During the cleavage and maturation process of pre-rRNA, various post-transcriptional modifications occur, which involves three major processes: 1) hundreds of snoRNAs, the two major types of which are box C/D, which mediates 2′-O-methylation (with FBL, NOP56, and 58); and box H/ACA, which mediates pseudouridylation (with NHP2, NOP10, and DKC1), 2) 200 auxiliary proteins localized in different sub-compartments of the nucleolus (Henras et al., 1998; Newman et al., 2000; Dupuis-Sandoval et al., 2015; Massenet et al., 2017), and 3) acetylation at specific cytidine residues on 18S rRNA that is important for proper maturation of 18S rRNA, mediated by a single enzyme, NAT10 (Ito et al., 2014; Sharma et al., 2015; Sas-Chen et al., 2020). Through these processes, two subunits; the large subunit (LSU: 5S, 5.8S, 28S, and ribosomal large subunit proteins) and the small subunit (SSU: 18S and ribosomal small subunit proteins), are produced and are exported to the cytoplasm as subunits.
2.2 Translation at a glance
Translation of mRNA is the primary function of the ribosome (Aitken and Lorsch, 2012; Hinnebusch, 2014). The formation of a ternary complex in the cytosol initiates the translation process. With GTP as an energy source, the trimeric eIF2 complex can bind to Met-tRNAiMet, which then forms a 43S preinitiation complex with the 40S SSU and other initiation factors: eIF1, eIF1A, and eIF3. Additionally, mRNA is activated by the eIF4 complex (composed of eIF4E, eIF4G, a scaffold protein and RNA helicase, eIF4A), and poly(A)-binding protein (PABP), which aids in unwinding. The eIF4G scaffold protein allows for the formation of a “closed-loop” structure composed of eIF4F complex, mRNA, and PABP. Next, the 43S preinitiation complex loads onto the 7-methylguanosine cap structure at the 5′-proximal region of mRNA and begins scanning the 5′-untranslated region (UTR) to identify the start codon with the help of DHX29 (Pisarev et al., 2008; Abaeva et al., 2011; Hashem et al., 2013) until correctly placed at the ribosomal peptidyl-tRNA (P) site of 43S preinitiation complex. This is the point when eIF5 undergoes irreversible GTP hydrolysis on eIF2 to produce stable 48S preinitiation complex. Finally, as eIF1 and the eIF2-GDP complex are released and eIF5 is relocated, another GTPase, eIF5B, catalyzes the LSU to join the 48S preinitiation complex and form the 80S ribosome (Pestova et al., 2000). When eIF5B departs from the mature ribosome through GTP hydrolysis, only then does initiation begin. Eventually, the 60S LSU is introduced, and eIF5A is used to initiate elongation.

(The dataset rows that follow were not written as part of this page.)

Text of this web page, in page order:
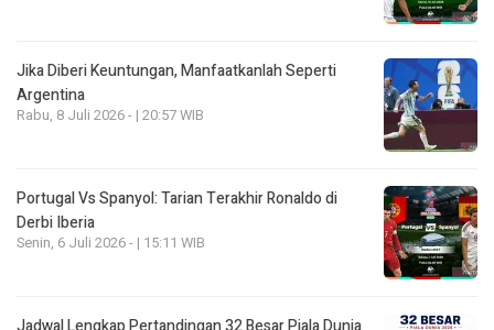
Jika Diberi Keuntungan, Manfaatkanlah Seperti
Argentina
Rabu, 8 Juli 2026 - | 20:57 WIB
Portugal Vs Spanyol: Tarian Terakhir Ronaldo di
Derbi Iberia
Senin, 6 Juli 2026 - | 15:11 WIB
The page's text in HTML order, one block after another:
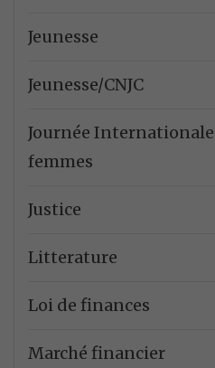
Jeunesse
Jeunesse/CNJC
Journée
femmes
Justice
Litterature
Loi de finances
Marché financier
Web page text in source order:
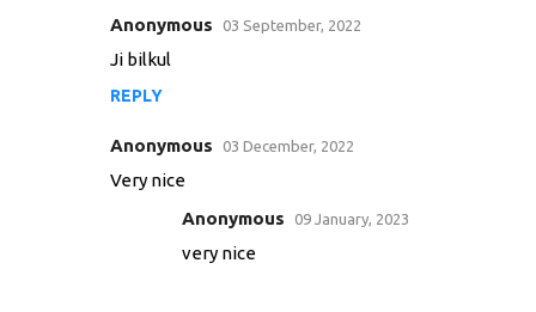
Anonymous 03 September, 2022
Ji bilkul
REPLY
Anonymous 03 December, 2022
Very nice
Anonymous 09 January, 2023
very nice
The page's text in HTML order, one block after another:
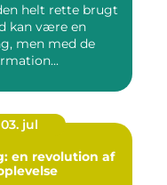
helt rette brugt
kan være en
men med de
03. jul
en revolution af
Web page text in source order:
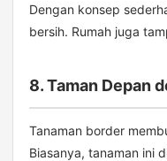
Dengan konsep
bersih. Rumah juga
8. Taman Depan
Tanaman border
Biasanya, tanaman ini
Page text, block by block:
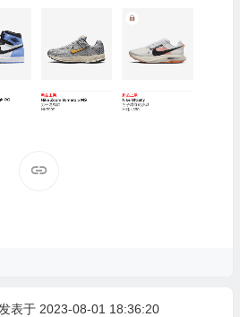
发表于 2023-08-01 18:36:20
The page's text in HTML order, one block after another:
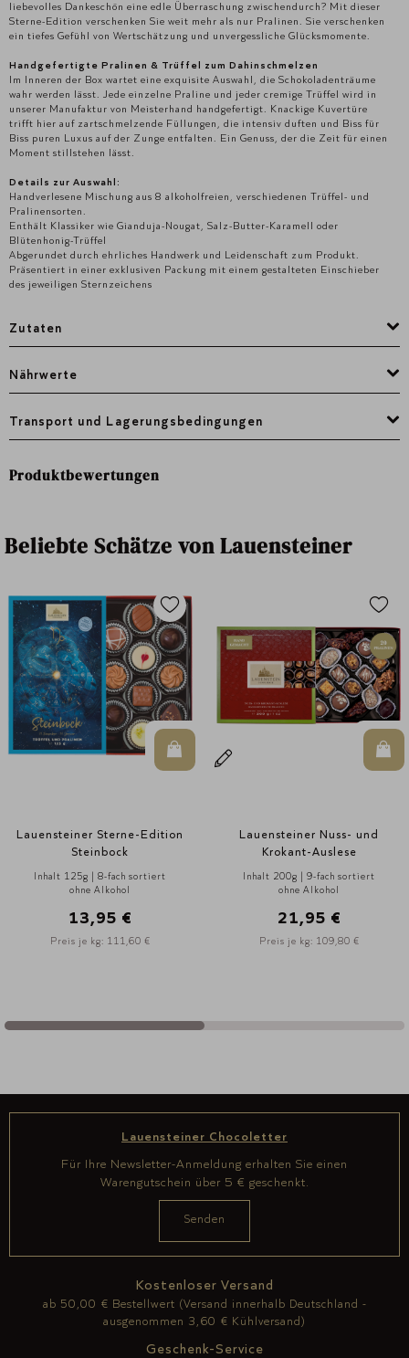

80S mature ribosomes can translate mRNA either as monosomes (one ribosome bound to one mRNA) or as polysomes (more than two ribosomes attached to a single mRNA), and in two distinct locations: as a free-floating form in the cytosol or on the rough ER. Thus, both cytosolic and ER-bound ribosomes are capable of existing as both monosomes and polysomes (Potter and Nicchitta, 2002; Ueno et al., 2012). Secretory or membrane-bound (endomembraneous) proteins associate with the ER as they are translated, while mRNAs encoding cytoplasmic proteins are translated on free ribosomes. This cellular compartmentalization is also known as mRNA partitioning (Blobel and Dobberstein, 1975; Palade, 1975). Co-localization to the ER is a co-translation process that needs the signal recognition particle (SRP) to stall and guide 80S monosomes carrying mRNAs with N-terminal signal sequences to the ER, where it binds to heterodimeric SRP receptors composed of SRPRA and SRPRB (Keenan et al., 2001). Although SRP is known to mediate the majority of translocation, SRP-independent pathways have also been implicated (Choi et al., 2000; Ast et al., 2013; Denic et al., 2013; Hermesh and Jansen, 2013).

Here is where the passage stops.